Liz Kirkwood Reflects on the Importance of the Great Lakes Water Quality Agreement After 50 Years


Friday, April 15, marks the 50th anniversary of the signing of the Canada-U.S. Great Lakes Water Quality Agreement–a deep and lasting commitment between the two nations to restore and protect the greatest collection of fresh surface water on the planet. 

A key institution in the execution of the Agreement is the Great Lakes Water Quality Board, which advises the International Joint Commission. The Board assists the Commission by assessing the progress of the governments of Canada and the United States in implementing the Agreement. The Water Quality Board also identifies emerging issues, recommends strategies and approaches for preventing and resolving complex challenges facing the Great Lakes, and provides advice on the role of relevant jurisdictions. 

Liz Kirkwood, FLOW’s executive director, is a U.S. appointee to the 28-member binational board. Here are her thoughts on the Board’s role under the Agreement in protecting the lakes. (You also can read our companion piece here: Evaluating the Great Lakes Water Quality Agreement on its 50th Birthday).

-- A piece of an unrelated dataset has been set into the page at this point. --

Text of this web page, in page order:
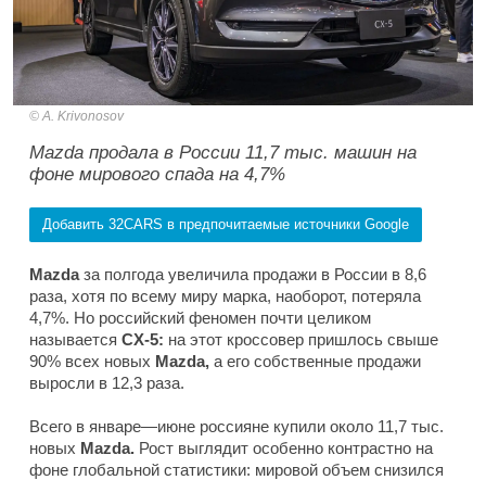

How important is the Great Lakes Water Quality Agreement  in Great Lakes protection?

Liz Kirkwood: “Very important. It serves as the architectural framework for the Canada and U.S. governments to protect and restore the Great Lakes.”

What role does the Great Lakes Water Quality Board (WQB) play in the Agreement?

Liz Kirkwood: “The WQB is the principal advisor to the IJC on Great Lakes water quality, according to the Agreement. The WQB marshals science-based evidence to advance a shared policy vision where human communities and natural ecosystems of the Great Lakes can thrive together.

Public policy rooted in scientific understanding and informed by the social and cultural context matters tremendously. It translates our values into meaningful and long-term action to change our relationship with each other and the lakes.

“The threats to this global unique ecosystem loom large. They include pollution, algal blooms, invasive species, climate change impacts, water diversion, urbanization, habitat destruction, failing water infrastructure, transboundary pipelines, variable lake water levels, and much more. Sustaining and restoring the health of the waters is a precondition for the long-term health of our interdependent communities. We are all interconnected.” 

How do you see your role on the WQB?

Liz Kirkwood: “As a member of the WQB, I hope to bring a public trust perspective to holistically tend to and care for this complex ecosystem, as one that transcends artificial, man-made jurisdictional boundaries.

“Public policy rooted in scientific understanding and informed by the social and cultural context matters tremendously. It translates our values into meaningful and long-term action to change our relationship with each other and the lakes. Over the last 50 years, technological and scientific advancements have deepened our understanding about our interconnectedness with the natural world and underscored the need to collaboratively manage the Great Lakes using an ecosystem approach that prioritizes public health and social equity.”

What do you think the public needs to know about the Agreement?

Liz Kirkwood: “It is extraordinary to think that Canada, the U.S., and multiple Tribal, First Nations, and Metis sovereign nations share the globally unique responsibility of stewarding 20 percent of the planet’s fresh surface water.  The Agreement serves as an international expression and commitment to do so. As we look forward towards the next 50 years, we must recognize all peoples with a multilateral agreement for meaningful participation and inclusion.

“Canadians, Americans, and Indigenous peoples, particularly the 40 million people who depend on these waters in the Great Lakes region for drinking water, should call on their respective governments to fulfill the promise of this agreement and to serve as an example of how countries can and must work together to address water security and sustainability for future generations.”